**EXERCISE REQUIREMENTS**
Beginning with the line that contains "Kernspaltungs-Kettenreaktion: Mausefallen und" and ending with the line that contains "Se trata sin", reproduce the lines of the entries below exactly, omitting pictures.

(Saved entries)
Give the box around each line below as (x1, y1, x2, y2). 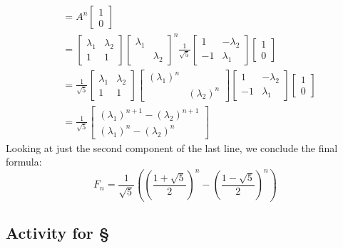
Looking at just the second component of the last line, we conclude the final (6, 140, 338, 155)
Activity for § (6, 222, 110, 244)
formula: (6, 154, 42, 169)
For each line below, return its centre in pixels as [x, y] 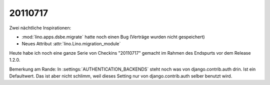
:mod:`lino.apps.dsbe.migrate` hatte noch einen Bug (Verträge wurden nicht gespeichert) [113, 37]
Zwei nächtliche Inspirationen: [40, 28]
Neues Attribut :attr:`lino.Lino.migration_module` [71, 44]
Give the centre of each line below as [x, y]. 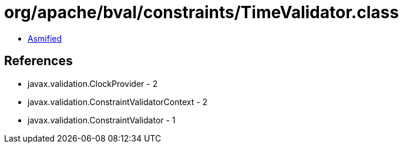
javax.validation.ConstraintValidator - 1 [102, 120]
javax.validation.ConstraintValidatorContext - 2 [118, 102]
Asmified [45, 38]
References [38, 61]
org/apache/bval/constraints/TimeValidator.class [201, 12]
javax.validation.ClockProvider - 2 [93, 83]
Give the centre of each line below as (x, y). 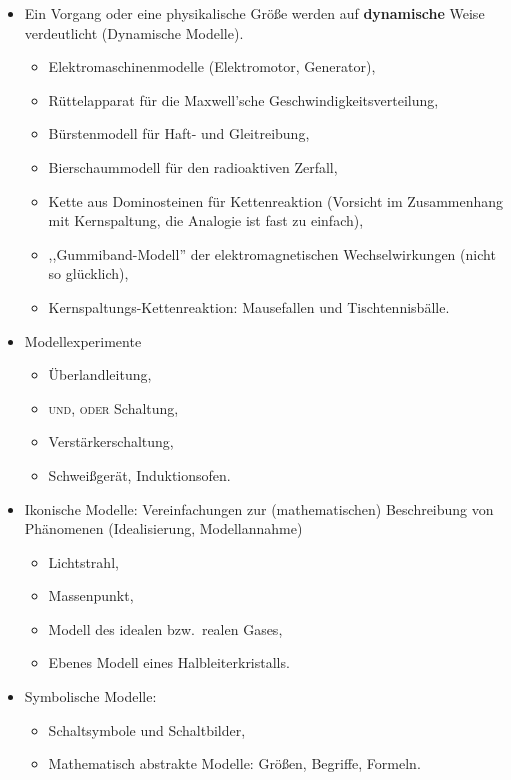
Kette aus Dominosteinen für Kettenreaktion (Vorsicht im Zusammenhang (276, 200)
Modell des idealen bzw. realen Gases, (165, 628)
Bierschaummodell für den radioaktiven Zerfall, (193, 166)
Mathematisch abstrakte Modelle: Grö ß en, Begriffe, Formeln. (234, 763)
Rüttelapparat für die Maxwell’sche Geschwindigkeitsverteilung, (243, 99)
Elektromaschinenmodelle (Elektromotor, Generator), (212, 66)
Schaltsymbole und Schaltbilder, (147, 729)
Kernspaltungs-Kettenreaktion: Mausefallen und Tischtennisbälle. (249, 306)
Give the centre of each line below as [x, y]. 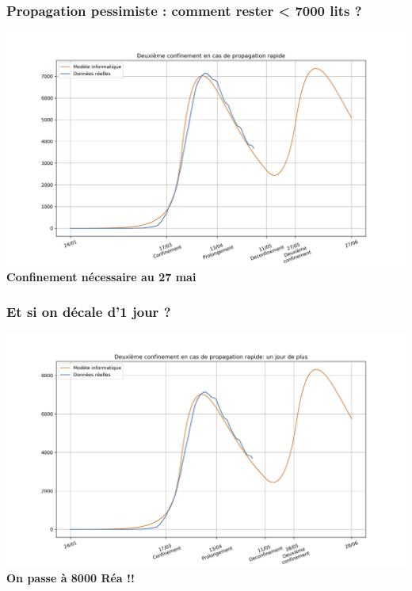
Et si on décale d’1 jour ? [89, 312]
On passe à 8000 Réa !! [71, 577]
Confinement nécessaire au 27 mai [101, 276]
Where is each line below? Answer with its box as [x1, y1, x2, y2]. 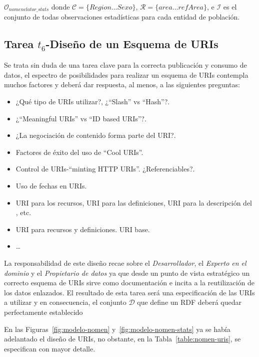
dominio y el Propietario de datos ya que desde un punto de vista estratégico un [4, 267, 250, 278]
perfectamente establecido [4, 306, 83, 317]
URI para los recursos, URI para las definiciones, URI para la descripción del [15, 197, 252, 208]
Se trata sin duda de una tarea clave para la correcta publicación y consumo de [4, 60, 247, 70]
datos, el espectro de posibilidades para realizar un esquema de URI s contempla [4, 69, 248, 80]
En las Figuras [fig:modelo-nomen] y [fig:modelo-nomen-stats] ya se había [4, 323, 230, 334]
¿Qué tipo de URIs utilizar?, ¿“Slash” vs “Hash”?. [15, 96, 170, 107]
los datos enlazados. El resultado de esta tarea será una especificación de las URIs [4, 287, 255, 297]
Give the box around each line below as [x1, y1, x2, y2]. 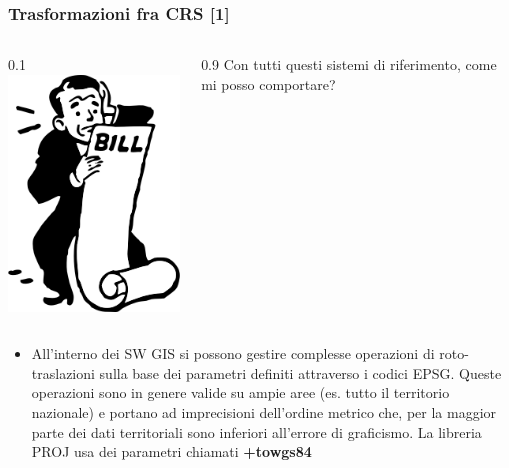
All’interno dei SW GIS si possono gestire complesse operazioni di [31, 343, 435, 364]
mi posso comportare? [201, 73, 336, 94]
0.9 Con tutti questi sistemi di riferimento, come [201, 54, 497, 75]
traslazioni [31, 362, 95, 383]
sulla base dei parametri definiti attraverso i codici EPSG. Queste [99, 362, 502, 383]
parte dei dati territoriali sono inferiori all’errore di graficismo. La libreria [31, 421, 482, 442]
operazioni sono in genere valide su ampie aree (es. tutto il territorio [31, 382, 450, 403]
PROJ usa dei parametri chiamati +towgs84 [31, 441, 312, 462]

**OUTPUT FOR THIS EXERCISE**
Kernspaltungs-Kettenreaktion: Mausefallen und Tischtennisbälle. (249, 306)
Give the centre of each line below as [x, y]. 
Et si on décale d’1 jour ? [89, 312]
On passe à 8000 Réa !! [71, 577]
Confinement nécessaire au 27 mai [101, 276]
Where is each line below? Answer with its box as [x1, y1, x2, y2]. 
dominio y el Propietario de datos ya que desde un punto de vista estratégico un [4, 267, 250, 278]
perfectamente establecido [4, 306, 83, 317]
URI para los recursos, URI para las definiciones, URI para la descripción del [15, 197, 252, 208]
Se trata sin duda de una tarea clave para la correcta publicación y consumo de [4, 60, 247, 70]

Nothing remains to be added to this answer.